4. Chargement des cartouches avec les composés souhaités

  1. Diluer les composés souhaités dans de l’ACSF modifié (37 °C) jusqu’à la concentration finale sur le stock de 10x, 11x, 12x et 13x de la concentration de travail pour les ports A à D, respectivement, et ajuster à pH 7,4. Le test administrera les composés dans l’ordre du port A au port D. Pour cette expérience, les solutions suivantes ont été utilisées, avec leur concentration de travail respective mentionnée avant elles: 10 mM de pyruvate (port A), 20 μM d’oligomycine (port B), 10 μM ou d’autres concentrations de FCCP (port C) et 20 μM d’antimycine A (port D).

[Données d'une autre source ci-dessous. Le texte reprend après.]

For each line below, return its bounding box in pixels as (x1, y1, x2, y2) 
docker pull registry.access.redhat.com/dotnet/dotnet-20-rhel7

  2. Préchargez délicatement 75 μL des composés dilués dans les orifices d’injection appropriés de la cartouche du capteur. Placez les pointes à mi-chemin dans les orifices d’injection à un angle de 45° avec la pointe contre la paroi de l’orifice d’injection. Les embouts ne doivent pas être insérés complètement au bas des orifices d’injection, car cela pourrait provoquer une fuite de composé à travers le port.
  3. Retirez soigneusement les embouts des orifices pour éviter de créer des bulles d’air. Ne touchez aucune partie de la cartouche pour éviter d’atténuer les bulles d’air.

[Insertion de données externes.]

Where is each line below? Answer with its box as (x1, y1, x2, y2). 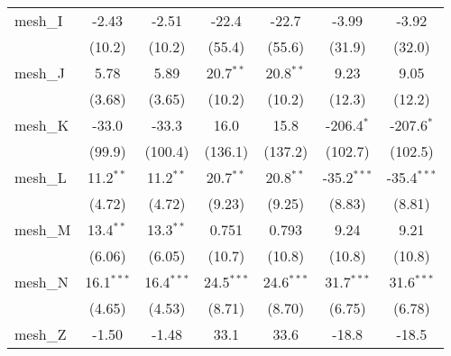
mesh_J (14, 62, 65, 83)
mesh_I (14, 10, 63, 31)
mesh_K (14, 114, 69, 135)
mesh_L (14, 167, 67, 187)
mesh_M (14, 219, 71, 240)
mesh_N (14, 271, 69, 292)
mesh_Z (14, 324, 67, 344)

  4. Inspectez visuellement les orifices d’injection pour un chargement uniforme. Assurez-vous que tout le liquide est dans le port et qu’aucune goutte résiduelle n’est présente sur le dessus de la cartouche.
  5. Placez la cartouche du capteur sur la plaque utilitaire et mettez-la dans un incubateur (sans CO2) pendant 30 min pour lui permettre de chauffer à nouveau jusqu’à 37 °C. Manipulez soigneusement en ne tenant que la plaque utilitaire. Déplacez-vous le moins possible.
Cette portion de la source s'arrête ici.